Access to quality health care and disease control tools such as drugs, vaccines and diagnostics is a crucial determinant of population health and an essential component of strategies designed to reach the Millennium Development Goals. The United Nations and its various technical agencies and programmes therefore play a critical role in advancing the agenda to improve access to health care.

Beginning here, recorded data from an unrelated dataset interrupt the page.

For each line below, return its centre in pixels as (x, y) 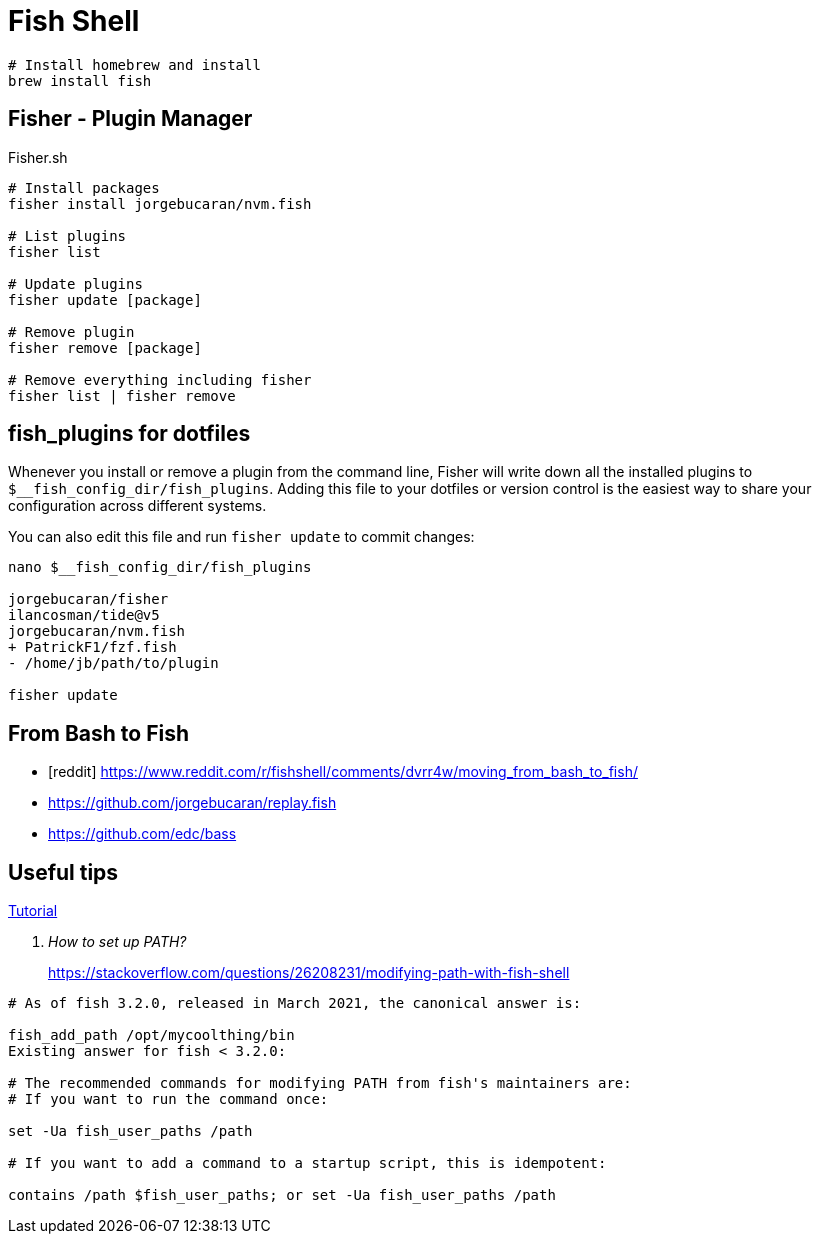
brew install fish (80, 80)
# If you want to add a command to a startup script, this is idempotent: (307, 1163)
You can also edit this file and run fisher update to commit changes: (241, 537)
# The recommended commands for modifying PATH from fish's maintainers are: (320, 1083)
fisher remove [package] (105, 347)
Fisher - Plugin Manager (130, 119)
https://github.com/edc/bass (142, 834)
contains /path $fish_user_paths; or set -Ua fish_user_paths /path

While there is general agreement that more equitable access to life-saving technologies must be improved, there is an ongoing debate over the best means of enhancing such access and, at a more basic level, a lack of consensus on the definition of what access actually means and how it ought to be measured. It can be argued that this lack of consensus on the definition and operationalization of the concept has hampered progress in generating and applying knowledge to identify and strengthen pathways between access and health outcomes, especially in low-income countries.

 

This symposium, which took place on 13–15 February 2006 in Rio de Janeiro, Brazil, brought together 31 international experts who work on different dimensions of access and who represent different organizations and distinct perspectives on this topic. The Oswaldo Cruz Foundation (FIOCRUZ) organized the symposium, in collaboration with the UNICEF/UNDP/World Bank/WHO Special Programme for Research and Training in Tropical Diseases (TDR), the World Health Organization (WHO) and the United Nations Research Institute for Social Development (UNRISD). The symposium was financially supported by the TDR Programme

The objective of the symposium was to stimulate critical debate on current concepts and measurement tools related to access to health care, its relationship to social determinants of health, and the focus on pro-poor programmes. To this end, sessions were devoted to reviewing approaches, definitions and measurements of access in relation to various dimensions of health care; discussing the relationship between access to health care and social determinants of health; reviewing operational approaches for measuring and improving inequities in access; summarizing existing approaches within the United Nations (UN) system to the construction of indicators and measurement tools around access; highlighting the critical role of research on access to health care for reaching the Millennium Development Goals; and identifying research gaps from a social science research perspective.